На столе лежит вчерашний номер, открытый на моей статье; полоса всего лишь вторая, потому как в Нашуа кто-то убил человека и покончил с собой.
– А конкретнее?
– В твоем материале кое-чего недостает.
Я удивленно вскидываю бровь.
– Все вроде бы на месте. Все факты, историческая справка, прямая речь подсудимого. Если вы хотите, чтобы судебное слушание выглядело сексуально, смотрите сериалы.
– Я не критикую твое мастерство, Фицвильям.
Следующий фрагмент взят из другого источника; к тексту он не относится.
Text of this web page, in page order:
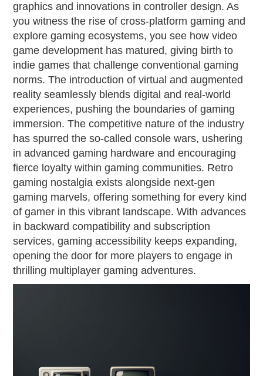
graphics and innovations in controller design. As
you witness the rise of cross-platform gaming and
explore gaming ecosystems, you see how video
game development has matured, giving birth to
indie games that challenge conventional gaming
norms. The introduction of virtual and augmented
reality seamlessly blends digital and real-world
experiences, pushing the boundaries of gaming
immersion. The competitive nature of the industry
has spurred the so-called console wars, ushering
in advanced gaming hardware and encouraging
fierce loyalty within gaming communities. Retro
gaming nostalgia exists alongside next-gen
gaming marvels, offering something for every kind
of gamer in this vibrant landscape. With advances
in backward compatibility and subscription
services, gaming accessibility keeps expanding,
opening the door for more players to engage in
thrilling multiplayer gaming adventures.
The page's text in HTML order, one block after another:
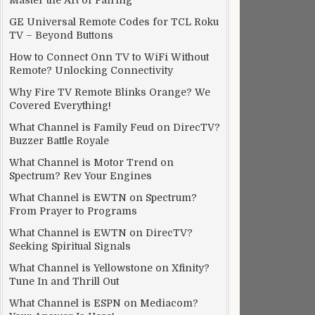
GE Universal Remote Codes for TCL Roku
TV – Beyond Buttons
How to Connect Onn TV to WiFi Without
Remote? Unlocking Connectivity
Why Fire TV Remote Blinks Orange? We
Covered Everything!
What Channel is Family Feud on DirecTV?
Buzzer Battle Royale
What Channel is Motor Trend on
Spectrum? Rev Your Engines
What Channel is EWTN on Spectrum?
From Prayer to Programs
What Channel is EWTN on DirecTV?
Seeking Spiritual Signals
What Channel is Yellowstone on Xfinity?
Tune In and Thrill Out
What Channel is ESPN on Mediacom?

Я критикую твое усердие. – Она выпустила кольцо дыма прямо мне в лицо. – Ты не задумывался, почему я сняла с тебя «Очевидное-невероятное» и назначила эту историю?
– Из человеколюбия?
– Нет. Потому, что у тебя были все возможности написать потрясающий репортаж. Ты вырос в Векстоне. Возможно, ваши пути даже пересекались – в церкви, на школьном выпускном вечере или где-то еще. Ты можешь внести в эту историю личностный момент… даже если придется присочинить. Мне не нужно это юридическое дерьмо. Мне нужна семейная драма.
Интересно, что сказала бы Мардж, узнай она, что я вырос не просто в Векстоне, а и на одной улице с Эндрю Хопкинсом? Что, называй это драмой или как-то иначе, Делия – член моей семьи. Едва ли она поняла бы, что близкое знание темы порой мешает журналисту. Что порой оно застит взгляд.
Но в этот момент Мардж взяла конверт.
– Это билет с открытой датой, – пояснила она. – Полетишь за этим мужиком в Аризону и раздобудешь эксклюзивный репортаж.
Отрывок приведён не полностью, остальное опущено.